First of all !producers.isShutdown() will always return !true because it is checked after producers.shutdown(). isShutdown does not says if tasks in pool are still running or not, but if pool has been shut down, resulting in inability to accept new tasks. In your case this will always be false

Second, subQueue.size() != 0 While your consumer creating loop and consumers takes much more faster data from queue than producers can provide, in middle of "producing" process, consumers might have clear the quueue resulting in condition subQueue.size!= to be falsy.
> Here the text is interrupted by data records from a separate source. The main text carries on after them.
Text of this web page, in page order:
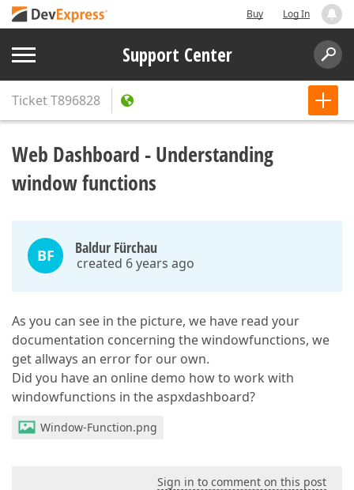
Buy Log In
Support Center
TicketT896828
Web Dashboard - Understanding
window functions
BF Baldur Fürchau
created 6 years ago
As you can see in the picture, we have read your
documentation concerning the windowfunctions, we
get allways an error for our own.
Did you have an online demo how to work with
windowfunctions in the aspxdashboard?
Window-Function.png
Sign in to comment on this post
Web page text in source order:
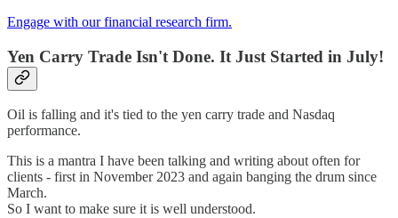
Engage with our financial research firm.
Yen Carry Trade Isn't Done. It Just Started in July!
Oil is falling and it's tied to the yen carry trade and Nasdaq
performance.
This is a mantra I have been talking and writing about often for
clients - first in November 2023 and again banging the drum since
March.
So I want to make sure it is well understood.
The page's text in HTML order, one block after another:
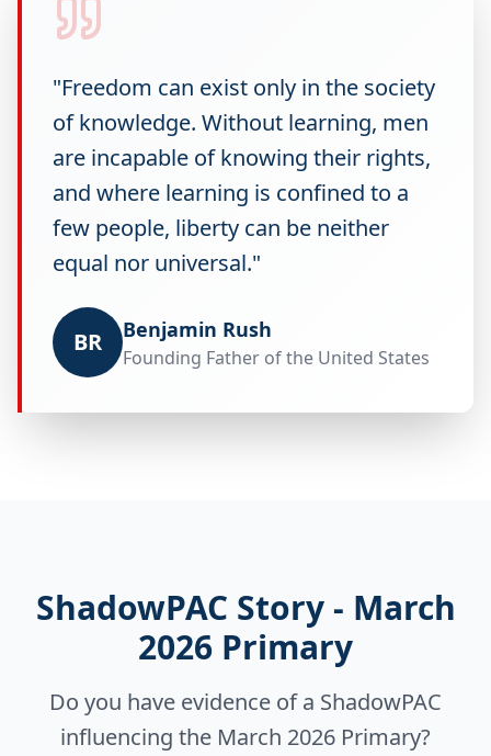
"Freedom can exist only in the society
of knowledge. Without learning, men
are incapable of knowing their rights,
and where learning is confined to a
few people, liberty can be neither
equal nor universal."
BR Benjamin Rush
Founding Father of the United States
ShadowPAC Story - March
2026 Primary
Do you have evidence of a ShadowPAC
influencing the March 2026 Primary?

As you know this would break the loop and forbit submition of producers.

You should stop using queue.size() but rather use blocking properties of BlockingQueue. queue.take() will block until new element is available.

So the overall flow should be like that.

  1. Start some pool of producer tasks, like you are doing right now.
  2. Let producer put data in blocking queue - yep you are here
  3. Start some (I would say fixed) number of consumers
  4. Let consumers queue.take() data from queue. This will force consumers to "autowait" for new data and take it when it will become available.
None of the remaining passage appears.